My first thought was wondering how it would be like to be so prolific as to publish nineteen books. My second thought was emphatic disagreement with the above. My third thought was wondering if there is anything as condescending as reiterating that fiction is not the real world.

I’m not published so my disagreement is essentially worthless, but I cannot help but disagree and disagree strongly.

I suppose there are two parts to my disagreement that can be summed up as follows:

  • as a reader, I don’t expect that every detail of a scene connects to the story
  • why does the dog have to bite Ray and why is it a human bone

The truth of the matter is that I am a lazy reader with low standards. I want character driven pieces and characters that are real and visceral and relatable.

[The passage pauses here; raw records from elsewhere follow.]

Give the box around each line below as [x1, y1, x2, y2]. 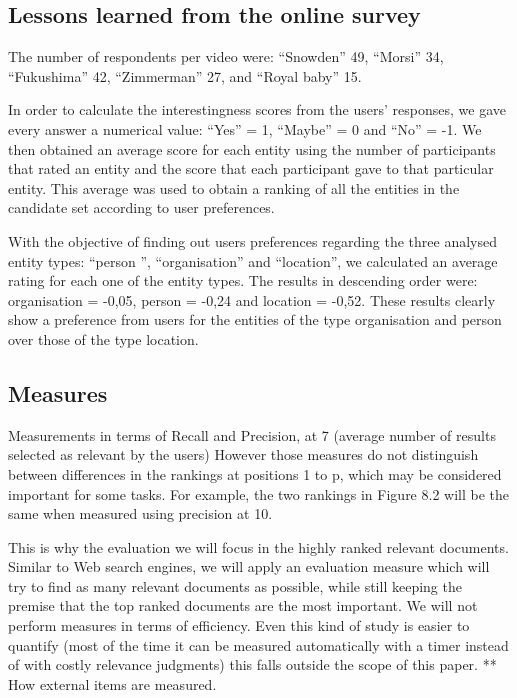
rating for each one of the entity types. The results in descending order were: [8, 270, 478, 291]
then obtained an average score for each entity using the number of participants [8, 138, 496, 159]
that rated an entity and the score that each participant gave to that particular [8, 158, 494, 179]
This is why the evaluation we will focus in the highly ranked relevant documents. [8, 536, 509, 557]
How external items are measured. [8, 673, 217, 694]
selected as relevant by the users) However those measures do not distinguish [8, 444, 479, 465]
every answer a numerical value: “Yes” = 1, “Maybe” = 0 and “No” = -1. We [8, 118, 482, 139]
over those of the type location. [8, 328, 199, 349]
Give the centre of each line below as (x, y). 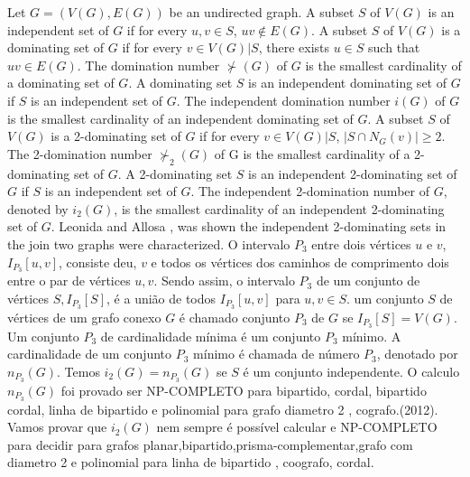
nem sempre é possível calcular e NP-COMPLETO (297, 427)
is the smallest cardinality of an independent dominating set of (180, 118)
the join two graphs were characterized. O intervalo (149, 243)
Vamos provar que (57, 427)
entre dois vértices (361, 243)
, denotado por (417, 354)
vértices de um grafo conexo (84, 317)
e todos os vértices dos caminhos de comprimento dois (300, 262)
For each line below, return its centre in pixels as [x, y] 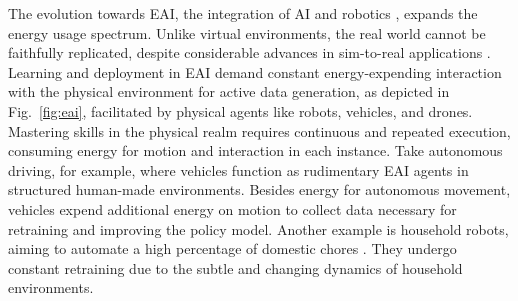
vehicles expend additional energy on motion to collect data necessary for [232, 208]
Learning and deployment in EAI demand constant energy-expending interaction [255, 71]
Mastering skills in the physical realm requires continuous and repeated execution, [259, 130]
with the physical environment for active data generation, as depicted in [229, 91]
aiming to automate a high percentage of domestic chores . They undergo [232, 248]
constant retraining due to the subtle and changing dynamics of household [235, 267]
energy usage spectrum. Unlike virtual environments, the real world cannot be [247, 32]
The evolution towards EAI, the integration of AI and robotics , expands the [243, 13]
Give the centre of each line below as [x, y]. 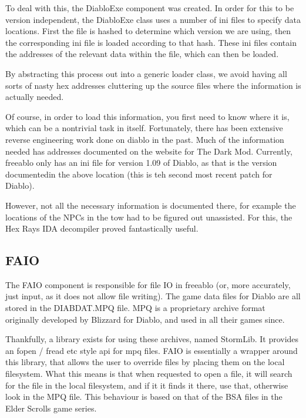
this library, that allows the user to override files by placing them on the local [145, 362]
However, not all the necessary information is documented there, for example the [151, 205]
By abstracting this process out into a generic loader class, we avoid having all [146, 73]
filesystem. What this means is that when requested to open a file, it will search [149, 374]
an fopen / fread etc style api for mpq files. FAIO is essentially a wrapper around [152, 350]
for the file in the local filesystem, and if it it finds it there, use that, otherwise [147, 385]
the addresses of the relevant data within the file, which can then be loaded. [142, 54]
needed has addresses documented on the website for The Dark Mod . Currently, [149, 151]

That means I don’t care if Ray sees a dog with a bone in its mouth–I care if Ray sees that dog and wants to adopt a dog of his own but Ray cannot afford one–and I don’t even care if Ray is set in a genre piece where something incredible happens and he needs to save the world or something because I care about that dog and Ray’s relation and perspective to that dog even if that dog never again graces the reader or Ray with its presence.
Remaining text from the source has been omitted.